Louden says the team put a lot of work into the game's difficulty. They hoped that the time powers would let the player feel like a superhero, while still allowing for challenging moments. Learning from criticism of Alan Wake, they introduced several puzzles in order to increase variety and change the pace. The puzzles also serve to remind players of their arsenal of abilities. Some of the environmental puzzles, including the rewind feature, were inspired by titles like Prince of Persia: The Sands of Time and Life Is Strange, while the stutter sequences were inspired by Salvador Dalí and Inceptions dream sequence.

When time stutters occur, the game's visual changes to inform players that they will encounter new enemies and obstacles. The levels in the game were designed to feature open environments to allow players to use the time manipulation powers freely and encouraging them to explore. Kyle Rowley, lead designer of the game, described them as "arenas". The stutters were also designed to convey stories: Players can inspect the non-playable characters stuck in a time stutter and learn about what happened to them when time freezes. To prevent the game from relying excessively on its cover system, the artificial intelligence (AI) of the game was designed to attack the player aggressively in order to drive the player out from cover. Time powers affect AI behaviors, and Remedy built a new system that allows the AI to search for the player character after Time Rush is used.

===Technology===
The game utilizes a new in-house engine called the Northlight Engine. To represent the idea of "broken time" and have a detailed destruction system, the team created lots of environments which put the player character in the midst of destruction, utilizing technologies ranging from geometric distortion waves to Thinking Particles. The team also used Digital Molecular Matter, a technology developed by Pixelux that allows structures and objects to react in the game the same way they would in reality. According to Mikko Uromo, the technology allows them to "simulate complex scenarios on a scale that hasn't been possible before" and is crucial to the game's development. The team also worked significantly on the game's lighting system. It was designed to be dynamic, and the team refined it to include eyes and hair. They also created a new global illumination system for indirect lighting. The game's resolution foundation was 720p, but Remedy attempted to raise it to 1080p by using temporal reconstruction.
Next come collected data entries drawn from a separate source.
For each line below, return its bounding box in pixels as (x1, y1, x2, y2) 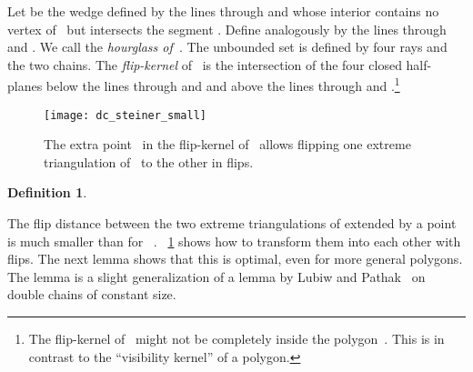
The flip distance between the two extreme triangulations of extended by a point (7, 214, 457, 233)
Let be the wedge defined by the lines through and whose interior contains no (7, 2, 439, 20)
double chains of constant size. (7, 285, 176, 304)
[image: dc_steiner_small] (44, 108, 206, 122)
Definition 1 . (7, 183, 87, 202)
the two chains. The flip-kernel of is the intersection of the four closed (7, 55, 402, 74)
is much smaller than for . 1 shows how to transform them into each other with (7, 231, 461, 250)
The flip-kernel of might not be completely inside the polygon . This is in (28, 329, 445, 348)
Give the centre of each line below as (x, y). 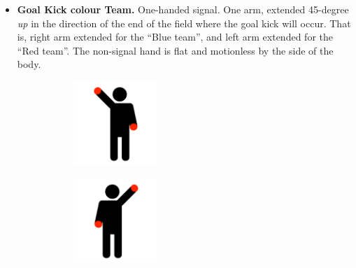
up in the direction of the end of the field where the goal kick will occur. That (184, 23)
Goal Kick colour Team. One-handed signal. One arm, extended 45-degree (183, 9)
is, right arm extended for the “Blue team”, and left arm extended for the (175, 37)
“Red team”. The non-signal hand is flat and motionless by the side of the (175, 50)
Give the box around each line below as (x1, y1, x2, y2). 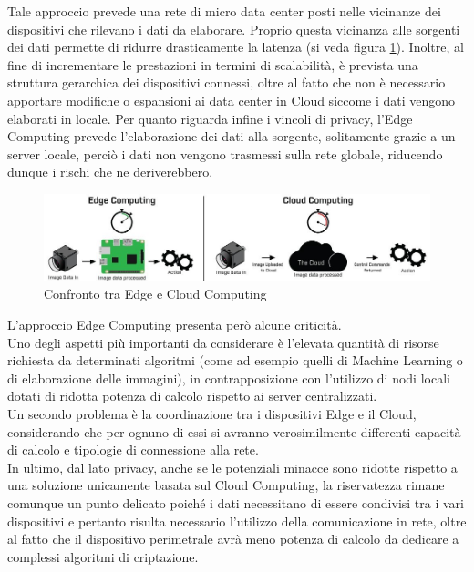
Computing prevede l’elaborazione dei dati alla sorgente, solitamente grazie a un (7, 127, 456, 146)
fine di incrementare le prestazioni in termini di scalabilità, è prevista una (7, 55, 418, 74)
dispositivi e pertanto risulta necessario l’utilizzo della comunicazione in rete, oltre (7, 511, 467, 530)
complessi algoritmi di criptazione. (7, 546, 199, 566)
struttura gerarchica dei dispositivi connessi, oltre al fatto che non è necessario (7, 73, 446, 92)
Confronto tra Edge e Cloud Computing (44, 284, 267, 303)
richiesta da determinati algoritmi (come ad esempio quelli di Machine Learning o (7, 351, 463, 370)
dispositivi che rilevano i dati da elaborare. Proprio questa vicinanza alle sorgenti (7, 19, 460, 38)
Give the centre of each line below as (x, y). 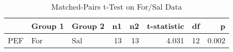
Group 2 (88, 26)
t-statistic (165, 26)
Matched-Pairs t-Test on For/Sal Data (117, 6)
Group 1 (48, 26)
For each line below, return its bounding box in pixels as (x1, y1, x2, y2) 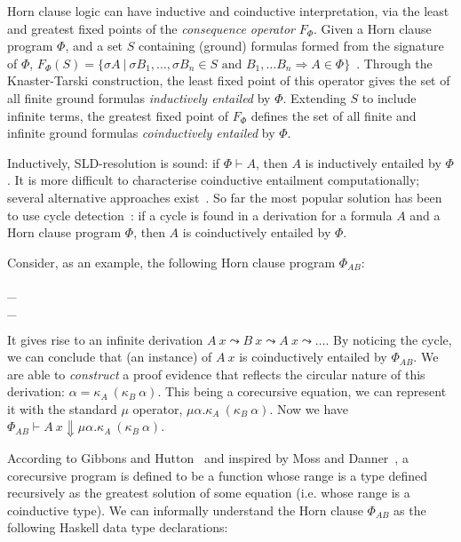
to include (362, 88, 417, 107)
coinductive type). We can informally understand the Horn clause (7, 500, 363, 519)
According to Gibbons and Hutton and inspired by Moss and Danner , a (7, 448, 409, 466)
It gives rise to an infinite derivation (7, 330, 203, 348)
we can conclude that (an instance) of (7, 347, 212, 366)
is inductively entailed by (305, 153, 441, 171)
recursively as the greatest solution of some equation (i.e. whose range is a (7, 483, 410, 502)
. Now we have (269, 399, 349, 418)
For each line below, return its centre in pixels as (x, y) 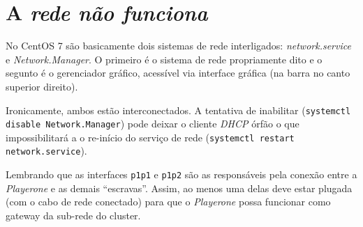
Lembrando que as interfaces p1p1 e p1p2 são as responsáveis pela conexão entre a (181, 174)
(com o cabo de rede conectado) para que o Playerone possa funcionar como (168, 202)
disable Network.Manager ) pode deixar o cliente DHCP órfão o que (153, 124)
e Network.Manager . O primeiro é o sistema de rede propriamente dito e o (164, 59)
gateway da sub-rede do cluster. (73, 215)
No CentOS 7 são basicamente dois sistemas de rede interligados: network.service (178, 46)
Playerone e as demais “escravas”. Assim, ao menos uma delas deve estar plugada (179, 188)
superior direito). (42, 86)
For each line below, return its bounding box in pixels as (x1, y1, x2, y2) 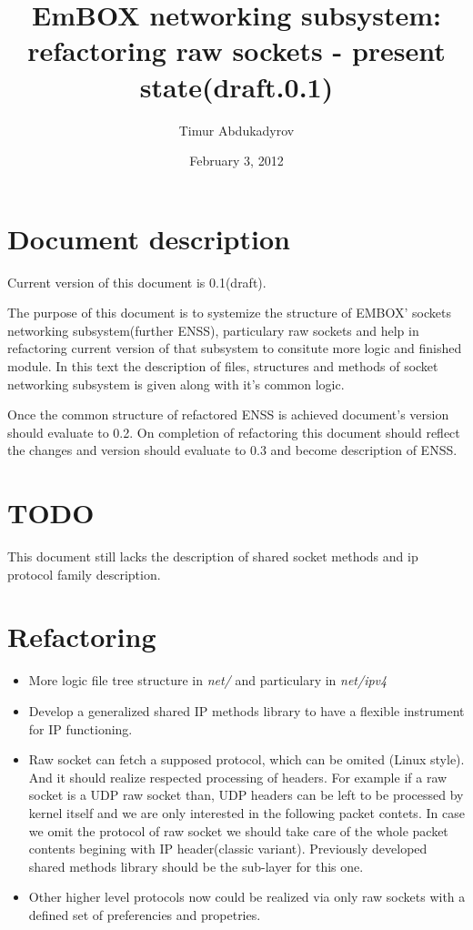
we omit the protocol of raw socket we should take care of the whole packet (28, 821, 448, 840)
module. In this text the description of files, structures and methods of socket (7, 357, 438, 375)
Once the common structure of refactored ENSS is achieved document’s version (7, 405, 449, 424)
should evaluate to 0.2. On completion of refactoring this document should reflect (7, 422, 460, 441)
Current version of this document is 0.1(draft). (7, 272, 267, 291)
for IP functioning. (28, 719, 133, 738)
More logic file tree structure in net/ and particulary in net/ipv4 (28, 671, 387, 690)
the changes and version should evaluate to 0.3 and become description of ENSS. (7, 440, 458, 460)
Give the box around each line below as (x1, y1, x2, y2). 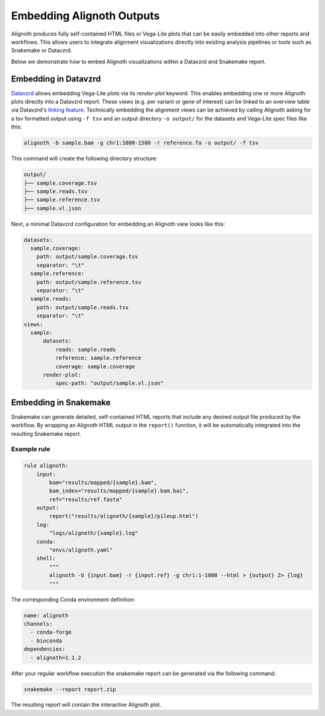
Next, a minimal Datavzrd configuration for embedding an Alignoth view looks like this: (11, 220, 225, 227)
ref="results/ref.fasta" (49, 496, 123, 503)
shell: (36, 555, 56, 562)
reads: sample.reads (55, 346, 117, 353)
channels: (23, 620, 53, 627)
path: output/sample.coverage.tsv (36, 253, 138, 260)
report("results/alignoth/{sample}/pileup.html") (49, 513, 199, 520)
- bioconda (30, 637, 63, 644)
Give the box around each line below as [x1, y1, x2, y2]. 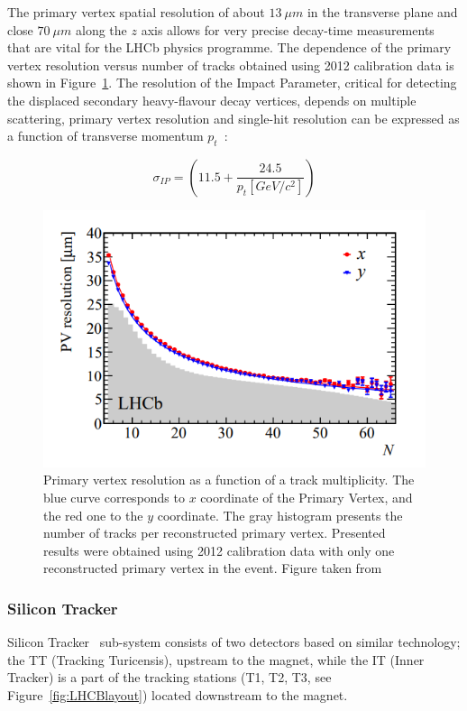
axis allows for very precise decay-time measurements [141, 20, 435, 39]
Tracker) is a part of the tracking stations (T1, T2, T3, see [7, 668, 332, 687]
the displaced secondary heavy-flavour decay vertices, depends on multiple [7, 90, 417, 109]
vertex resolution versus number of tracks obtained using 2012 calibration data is [7, 55, 454, 74]
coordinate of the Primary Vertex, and [200, 488, 413, 507]
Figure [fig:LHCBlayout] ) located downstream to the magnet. [7, 686, 348, 705]
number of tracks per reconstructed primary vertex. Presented [43, 523, 386, 542]
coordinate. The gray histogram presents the [157, 505, 403, 524]
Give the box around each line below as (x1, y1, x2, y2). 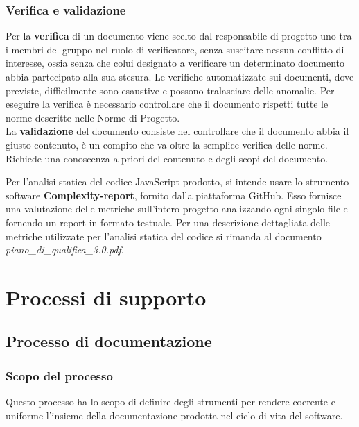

The team spent a lot of resources in carrying out detailed motion capture, to enhance players' engagement with the story and make it easier for them to form emotional attachments to characters, and to keep the game and the TV show consistent with each other. They also hoped that use of this technology would add realism to the game and prevent players from getting distracted by the characters' unrealistic behaviors and appearances. Lake added that one of the challenges when recording motion capture is to convince the inexperienced actors, who thought that the system lacked complexity, not to overact. According to Lake, the game features a technology that creates realistic digital counterparts of the characters and records every little detail of their faces. The team initially did the recording at Los Angeles, where actors need to wear spandex suits with tracking marks and head cameras. Remedy invited the actors to Remedy's office in Helsinki, where they used their own technology to carry out extremely detailed motion capturing of facial expressions and movements in dialogue. Ashmore described the chamber for motion capturing as a "Sweat Box", as actors must remain steady, moving only their faces, in order to prevent the motion capture data from getting ruined.

===Audio===
According to Remedy, audio drives the visual effects. The development team put a lot of effort into differentiating normal time and time stutters. When time enters a stutter, many audio effects change, with guns firing at a lower pitch, while dialogue and music began stretching. The goal for the change was to allow players to recognize the change of time state "with their eyes shut". The team wrote a reference guide, describing the sound of time stutters. They chose words including "violent" and "unpredictable", but avoided using "sci-fi" and "digital". The team also used Audiokinetic Wwise to sync audio with gameplay.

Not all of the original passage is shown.